Galen appears conversant with the philosophical specifications of malignant joy, or Schadenfreude, and employs them appropriately in his text. For example, his description of the passion accords with Aristotle’s similar account in Rhetoric 1379b17–18. Here those who experience Schadenfreude are said to ‘rejoice at misfortunes or simply keep cheerful in the midst of misfortunes’ (καὶ τοῖς ἐπιχαίρουσι ταῖς ἀτυχίαις καὶ ὅλως εὐθυμουμένοις ἐν ταῖς αὐτῶν ἀτυχίαις). Galen’s Schadenfreude especially resembles that of Chrysippus in fragment 401, line 7: ‘Malignancy is joy at the evil of one’s fellowmen’ (Ἐπιχαιρεκακία δὲ ἡδονὴ ἐπὶ τοῖς τῶν πέλας ἀτυχήμασιν) and fragment 402, apud Stobaeus Ecl. II 91, 20 Wachsmuth: ‘Malignancy is joy at another’s evil’ (ἐπιχαιρεκακία δὲ ἡδονὴ ἐπ’ ἀλλοτρίοις κακοῖς).Footnote 71 The latter is used also in Plutarch’s On Curiosity 518C, where malignancy together with its counterpart, envy, are thought to spring from a ‘savage and bestial affliction, a vicious nature’, in line with Alcinous’s understanding of the passion in his Didaskalikos 32.4 as a ‘wild’ one.Footnote 72 Nonetheless, the closest philosophical intertext to Galen’s depiction of malignity is Chrysippus’s account of ἐπιχαιρεκακία, as amplified in Plutarch’s On Stoic Self-Contradictions 1046B-C:
In one place he says that ἐπιχαιρεκακία does not exist; since no good man ever rejoiced at another’s evils … But in his Second Book of Good, having declared envy to be ‘a sorrow at other men’s good on the part of people who desire to disparage their neighbours so that they themselves may excel’, he adds the following: ‘To this is contiguous the rejoicing at other men’s harms, in people who desire to have their neighbours humbled for similar reasons’.
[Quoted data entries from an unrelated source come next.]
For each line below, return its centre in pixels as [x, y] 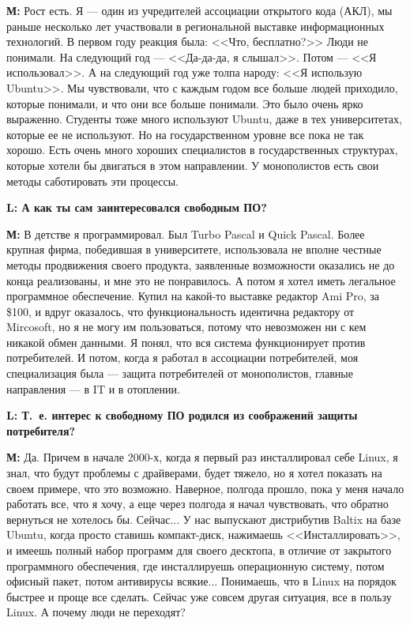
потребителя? [41, 430]
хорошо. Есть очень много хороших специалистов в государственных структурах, [202, 150]
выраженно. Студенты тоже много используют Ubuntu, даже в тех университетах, [204, 119]
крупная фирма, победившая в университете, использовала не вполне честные [194, 249]
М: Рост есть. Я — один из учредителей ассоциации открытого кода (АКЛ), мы [199, 10]
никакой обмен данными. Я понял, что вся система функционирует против [186, 342]
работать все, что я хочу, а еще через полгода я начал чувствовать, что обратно [197, 504]
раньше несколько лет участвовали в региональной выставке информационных [196, 26]

In his own account of this passion, Galen makes subtle use of two important elements from Chrysippus’s affective discourse on malignity: a) that this affliction does not affect refined and noble people,Footnote 73 suggesting that his attackers have failed to achieve this status. This is consistent with his tendency to present his opponents as an excluded community, and b) that malignant people’s motive is to bring others down in order to be seen to excel themselves, which coincides with Galen’s discussion of the antagonism among physicians and their power struggle for professional pre-eminence and popular support in securing their elite clients.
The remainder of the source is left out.